How does the article describe what Record & Replay is?

  • A feature that turns your actions on macOS into a reusable skill by demonstration

    Correct!

    As the article explains, Record & Replay is a Codex feature that records your actions and turns them into a reusable skill.

  • A feature that learns from your prompt history to reproduce your writing style

    Try again

    Record & Replay records on-screen actions on macOS, not your writing style.

  • A feature that analyzes a codebase and auto-generates tests

    Try again

    The article does not mention test generation. Its subject is recording the user's actions.

  • A dashboard for centrally managing multiple MCP servers

    Try again

    An MCP server is one of its components, but Record & Replay itself records actions and turns them into skills.

Which pair correctly lists the two components that make up the Record & Replay plugin?

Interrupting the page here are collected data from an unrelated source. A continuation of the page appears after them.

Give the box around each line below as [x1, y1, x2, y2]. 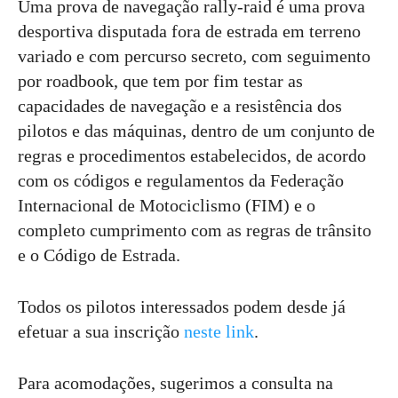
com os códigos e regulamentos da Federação [18, 171, 344, 191]
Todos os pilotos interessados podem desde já [18, 297, 346, 317]
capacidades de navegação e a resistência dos [18, 96, 342, 116]
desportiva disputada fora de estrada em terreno [18, 21, 361, 42]
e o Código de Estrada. [18, 245, 180, 266]
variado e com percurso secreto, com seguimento [18, 46, 370, 67]
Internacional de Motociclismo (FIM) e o [18, 195, 315, 216]
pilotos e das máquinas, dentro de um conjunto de [18, 121, 375, 141]

  • The `skill-creator` skill and the Computer Use agent

    Try again

    skill-creator is used when converting to a skill, but it is not one of the plugin's two components.

  • The `event-stream` MCP server and the `record-and-replay` skill

    Correct!

    As the article states, the plugin consists of the `event-stream` MCP server that records actions and the `record-and-replay` skill that creates a skill from the recording.

  • The two files `session.json` and `events.jsonl`

    Try again

    These are files saved as the result of recording, not components of the plugin.

  • The Codex App and a Chrome browser extension

    Try again

    The Codex App is a prerequisite, but it is not one of the plugin's two components.

What benefit does the article cite for storing recorded actions as accessibility API information rather than as screen coordinates?

  • The recording file becomes smaller than coordinate-based storage

    Try again

    The article does not mention any file-size advantage.

  • The actions can be reproduced by understanding their intent even if the screen layout changes

    Correct!

    As the article explains, because actions are stored as UI element information rather than coordinates, they can be reproduced even when the screen layout changes.

  • Recordings can be shared without a network connection

    Try again

    There is no mention of offline sharing. The cited benefit is resilience to layout changes.

  • Passwords are automatically encrypted during recording

    Try again

    Handling of sensitive information is mentioned, but the benefit of not using coordinates is resilience to screen layout changes.